WORK ITEM: The entries follow. Copy every line in which "watermarking" appears.

Stored data
--- --- ---

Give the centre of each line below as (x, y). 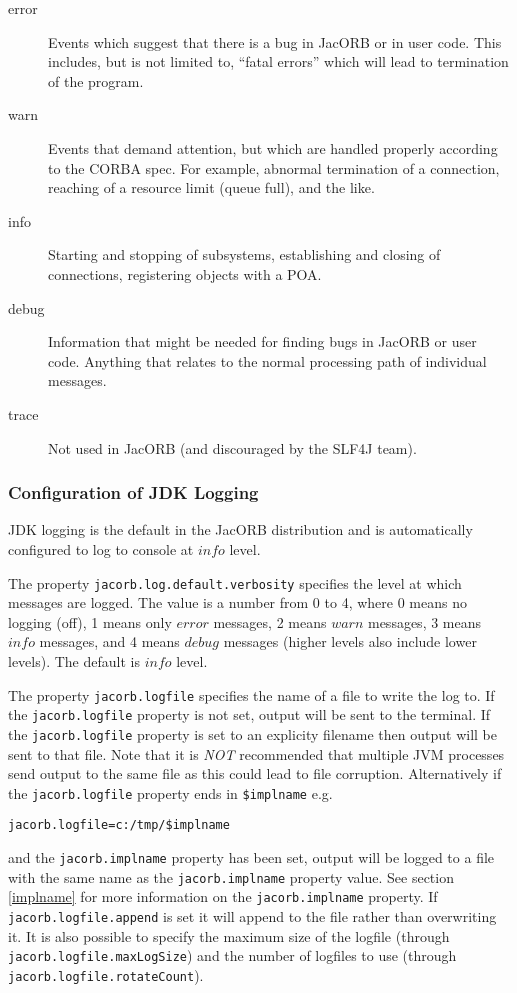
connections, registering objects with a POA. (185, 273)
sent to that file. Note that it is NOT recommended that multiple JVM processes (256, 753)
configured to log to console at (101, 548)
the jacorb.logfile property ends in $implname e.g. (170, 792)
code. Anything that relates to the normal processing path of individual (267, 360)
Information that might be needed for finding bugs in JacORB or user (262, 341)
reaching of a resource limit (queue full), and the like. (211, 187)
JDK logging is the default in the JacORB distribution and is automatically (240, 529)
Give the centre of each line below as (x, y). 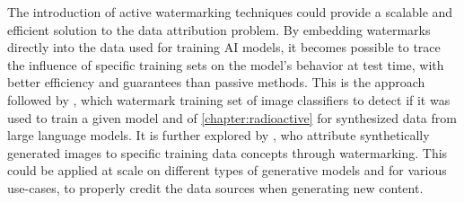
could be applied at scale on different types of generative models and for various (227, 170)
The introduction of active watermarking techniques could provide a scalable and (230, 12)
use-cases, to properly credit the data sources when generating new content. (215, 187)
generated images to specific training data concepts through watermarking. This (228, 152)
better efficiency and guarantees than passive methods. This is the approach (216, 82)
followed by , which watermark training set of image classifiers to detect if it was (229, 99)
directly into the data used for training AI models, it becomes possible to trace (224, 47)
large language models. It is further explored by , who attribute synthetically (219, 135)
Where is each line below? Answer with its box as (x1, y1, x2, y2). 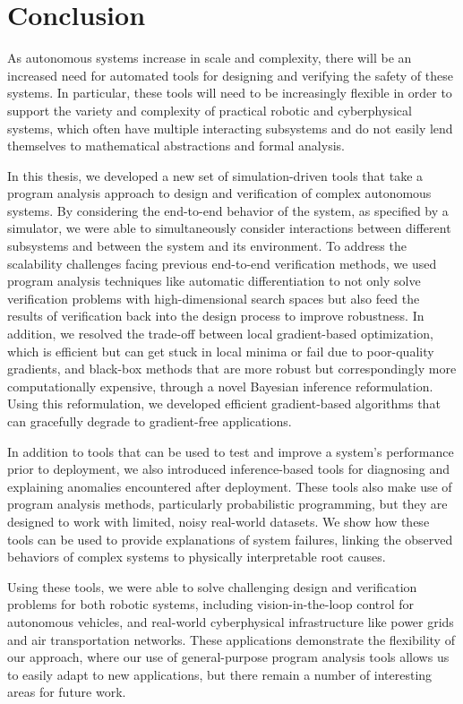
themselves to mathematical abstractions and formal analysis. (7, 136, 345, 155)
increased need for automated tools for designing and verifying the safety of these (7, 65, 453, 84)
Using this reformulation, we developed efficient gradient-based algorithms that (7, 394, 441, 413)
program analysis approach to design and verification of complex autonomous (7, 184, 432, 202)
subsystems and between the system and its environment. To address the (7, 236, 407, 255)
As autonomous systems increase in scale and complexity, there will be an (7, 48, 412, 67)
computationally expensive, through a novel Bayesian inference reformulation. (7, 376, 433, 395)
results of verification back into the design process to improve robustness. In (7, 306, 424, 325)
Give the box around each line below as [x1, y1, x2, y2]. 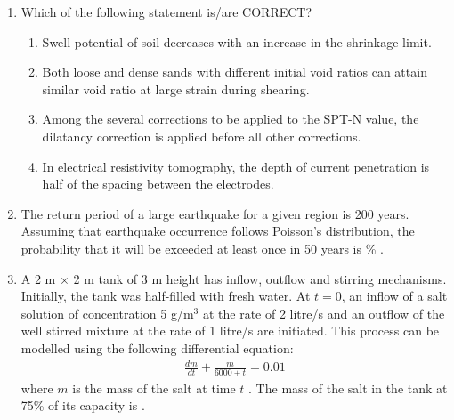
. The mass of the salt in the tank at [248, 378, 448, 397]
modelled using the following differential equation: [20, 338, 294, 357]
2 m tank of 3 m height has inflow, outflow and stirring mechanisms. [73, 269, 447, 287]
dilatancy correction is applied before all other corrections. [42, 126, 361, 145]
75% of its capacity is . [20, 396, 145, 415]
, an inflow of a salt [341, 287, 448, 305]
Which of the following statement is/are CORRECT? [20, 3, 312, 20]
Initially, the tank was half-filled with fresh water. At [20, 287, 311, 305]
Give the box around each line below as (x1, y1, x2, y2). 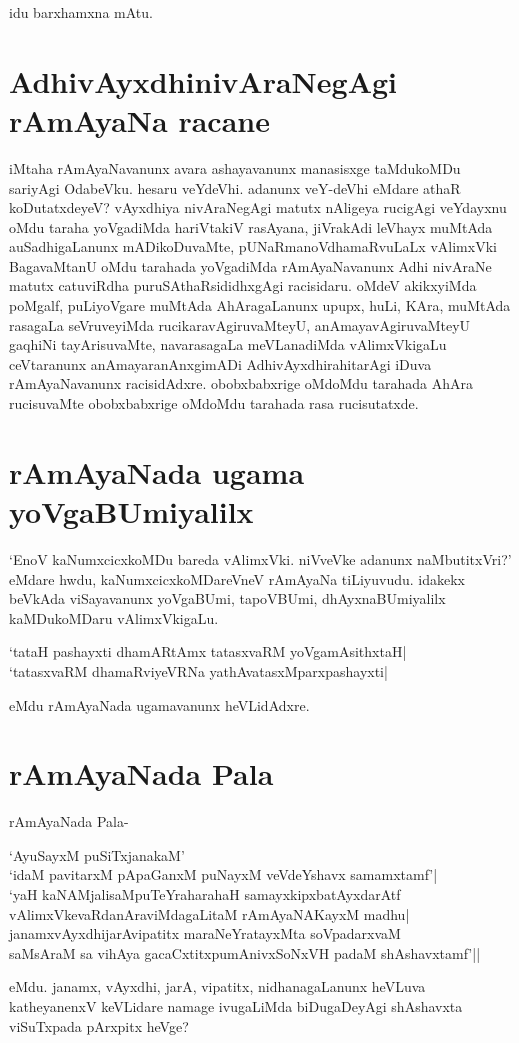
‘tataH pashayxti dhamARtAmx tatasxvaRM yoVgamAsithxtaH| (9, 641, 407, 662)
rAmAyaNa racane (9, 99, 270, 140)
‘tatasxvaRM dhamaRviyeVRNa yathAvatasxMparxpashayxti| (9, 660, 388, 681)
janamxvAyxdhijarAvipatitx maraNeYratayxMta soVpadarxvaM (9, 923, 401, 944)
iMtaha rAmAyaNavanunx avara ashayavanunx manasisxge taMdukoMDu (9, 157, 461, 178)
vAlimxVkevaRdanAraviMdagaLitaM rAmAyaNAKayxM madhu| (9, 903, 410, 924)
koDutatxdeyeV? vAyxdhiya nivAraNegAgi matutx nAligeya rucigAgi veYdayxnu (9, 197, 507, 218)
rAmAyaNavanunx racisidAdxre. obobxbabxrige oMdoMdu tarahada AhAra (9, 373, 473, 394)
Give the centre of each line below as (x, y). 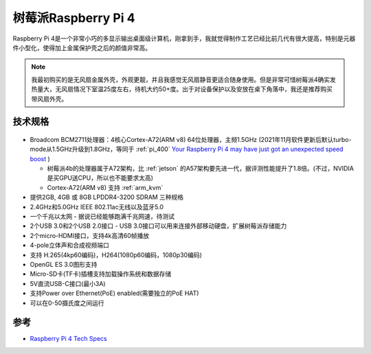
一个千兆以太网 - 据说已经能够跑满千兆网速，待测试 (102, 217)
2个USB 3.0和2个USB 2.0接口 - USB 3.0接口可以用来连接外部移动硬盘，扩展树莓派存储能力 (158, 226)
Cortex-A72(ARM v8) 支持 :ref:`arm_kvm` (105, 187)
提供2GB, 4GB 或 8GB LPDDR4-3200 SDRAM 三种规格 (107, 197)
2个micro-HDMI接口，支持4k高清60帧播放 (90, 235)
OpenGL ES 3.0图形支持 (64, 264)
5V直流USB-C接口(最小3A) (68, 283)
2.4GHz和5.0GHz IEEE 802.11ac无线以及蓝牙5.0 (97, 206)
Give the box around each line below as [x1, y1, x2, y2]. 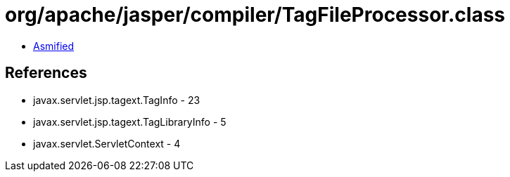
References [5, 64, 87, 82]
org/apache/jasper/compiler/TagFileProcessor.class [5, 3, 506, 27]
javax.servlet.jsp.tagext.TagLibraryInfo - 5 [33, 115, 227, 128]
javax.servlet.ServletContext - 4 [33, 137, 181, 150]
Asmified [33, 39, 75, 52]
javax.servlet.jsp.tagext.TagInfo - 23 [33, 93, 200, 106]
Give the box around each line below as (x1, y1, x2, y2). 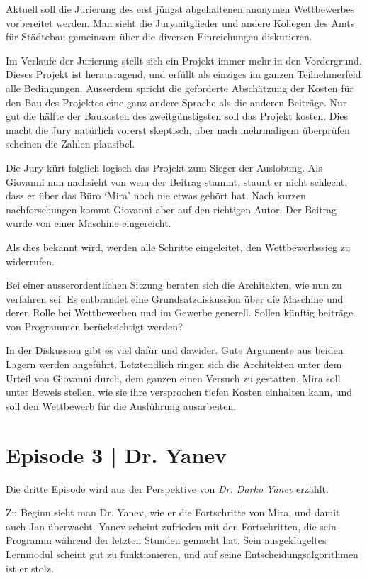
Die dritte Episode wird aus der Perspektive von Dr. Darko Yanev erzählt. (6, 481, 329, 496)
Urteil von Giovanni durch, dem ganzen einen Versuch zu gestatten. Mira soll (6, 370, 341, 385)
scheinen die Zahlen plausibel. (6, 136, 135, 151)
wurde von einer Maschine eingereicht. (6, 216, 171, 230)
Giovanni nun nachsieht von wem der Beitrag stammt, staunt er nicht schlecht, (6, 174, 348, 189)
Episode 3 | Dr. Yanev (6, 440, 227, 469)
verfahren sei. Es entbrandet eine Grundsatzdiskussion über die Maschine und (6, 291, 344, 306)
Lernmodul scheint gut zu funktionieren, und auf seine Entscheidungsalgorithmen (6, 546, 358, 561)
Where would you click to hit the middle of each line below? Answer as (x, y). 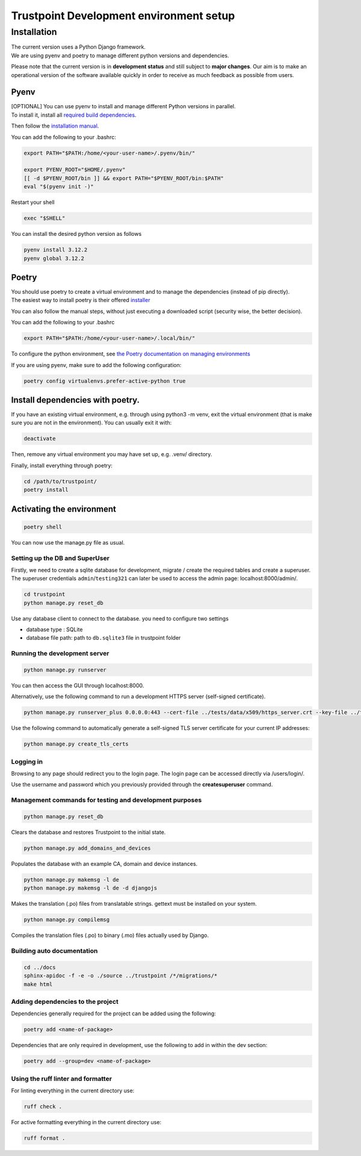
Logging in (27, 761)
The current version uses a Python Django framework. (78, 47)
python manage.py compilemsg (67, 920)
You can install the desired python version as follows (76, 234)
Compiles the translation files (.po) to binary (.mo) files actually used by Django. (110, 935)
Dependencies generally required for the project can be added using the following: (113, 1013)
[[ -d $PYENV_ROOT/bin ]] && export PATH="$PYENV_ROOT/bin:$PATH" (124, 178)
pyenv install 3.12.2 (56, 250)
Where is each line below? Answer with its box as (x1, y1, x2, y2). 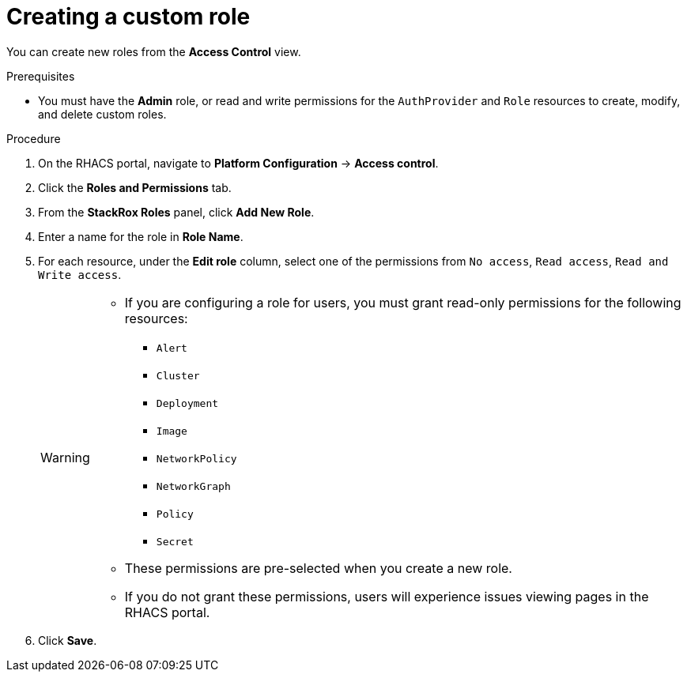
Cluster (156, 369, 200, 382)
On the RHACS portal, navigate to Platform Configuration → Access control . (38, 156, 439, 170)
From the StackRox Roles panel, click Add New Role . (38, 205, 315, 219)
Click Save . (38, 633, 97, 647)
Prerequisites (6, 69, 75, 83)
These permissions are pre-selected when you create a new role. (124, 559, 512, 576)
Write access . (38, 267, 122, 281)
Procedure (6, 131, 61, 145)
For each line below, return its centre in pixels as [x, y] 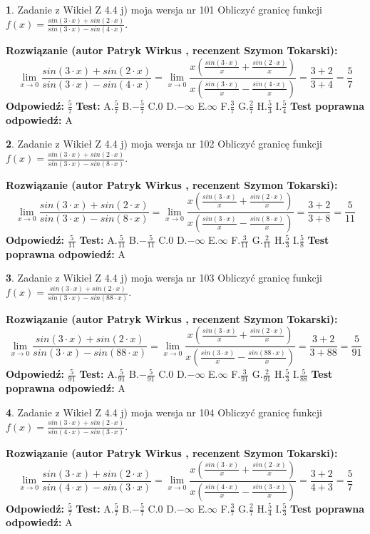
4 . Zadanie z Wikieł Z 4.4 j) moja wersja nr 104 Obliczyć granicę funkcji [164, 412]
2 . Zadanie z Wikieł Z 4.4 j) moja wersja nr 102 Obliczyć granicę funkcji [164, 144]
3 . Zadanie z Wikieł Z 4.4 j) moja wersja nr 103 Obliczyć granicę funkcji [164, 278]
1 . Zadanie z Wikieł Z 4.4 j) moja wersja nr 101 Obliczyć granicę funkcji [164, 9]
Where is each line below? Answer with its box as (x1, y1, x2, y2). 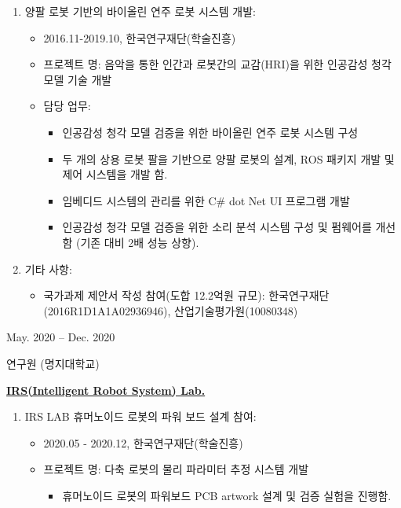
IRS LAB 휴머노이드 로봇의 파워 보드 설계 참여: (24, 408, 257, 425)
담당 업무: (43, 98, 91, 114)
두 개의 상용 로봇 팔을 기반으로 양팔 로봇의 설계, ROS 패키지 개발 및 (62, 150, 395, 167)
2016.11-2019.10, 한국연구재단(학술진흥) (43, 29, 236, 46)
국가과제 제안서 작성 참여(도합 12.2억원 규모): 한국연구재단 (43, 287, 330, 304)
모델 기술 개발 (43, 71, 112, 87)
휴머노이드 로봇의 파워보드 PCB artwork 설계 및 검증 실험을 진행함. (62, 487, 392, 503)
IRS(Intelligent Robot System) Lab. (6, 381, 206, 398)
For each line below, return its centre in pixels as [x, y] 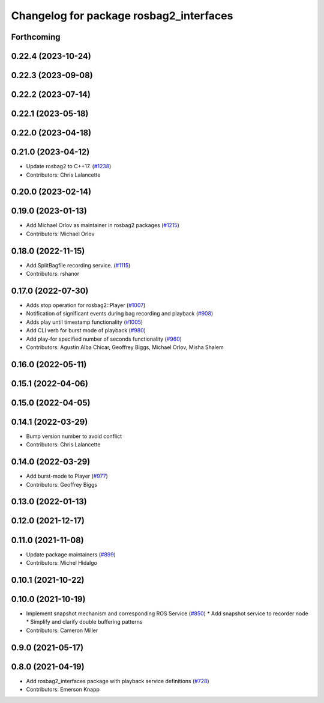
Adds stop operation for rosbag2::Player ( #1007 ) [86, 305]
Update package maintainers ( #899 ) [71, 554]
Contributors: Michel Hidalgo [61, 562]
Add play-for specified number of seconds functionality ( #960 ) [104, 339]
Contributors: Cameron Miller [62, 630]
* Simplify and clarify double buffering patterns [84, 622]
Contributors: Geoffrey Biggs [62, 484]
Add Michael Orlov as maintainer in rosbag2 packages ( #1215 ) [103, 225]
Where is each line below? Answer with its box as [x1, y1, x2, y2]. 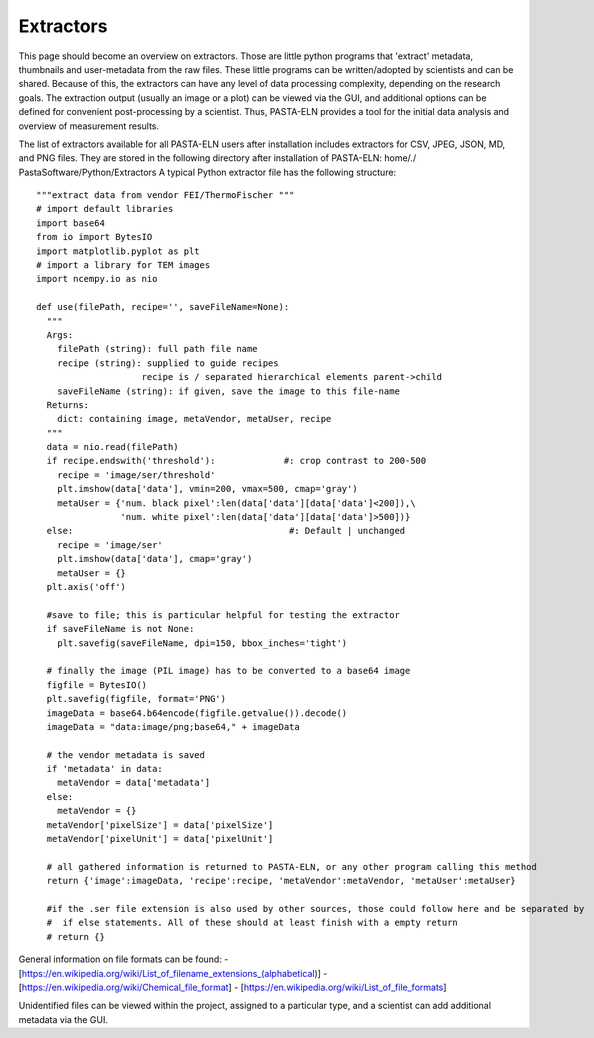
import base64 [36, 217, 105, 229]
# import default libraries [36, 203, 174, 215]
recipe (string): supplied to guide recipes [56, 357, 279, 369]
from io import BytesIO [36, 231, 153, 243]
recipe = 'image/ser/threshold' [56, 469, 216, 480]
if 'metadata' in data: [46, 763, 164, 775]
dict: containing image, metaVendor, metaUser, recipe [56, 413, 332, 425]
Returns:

--- --- ---

TASK RESPONSE:
The introduction of active watermarking techniques could provide a scalable and (230, 12)
generated images to specific training data concepts through watermarking. This (228, 152)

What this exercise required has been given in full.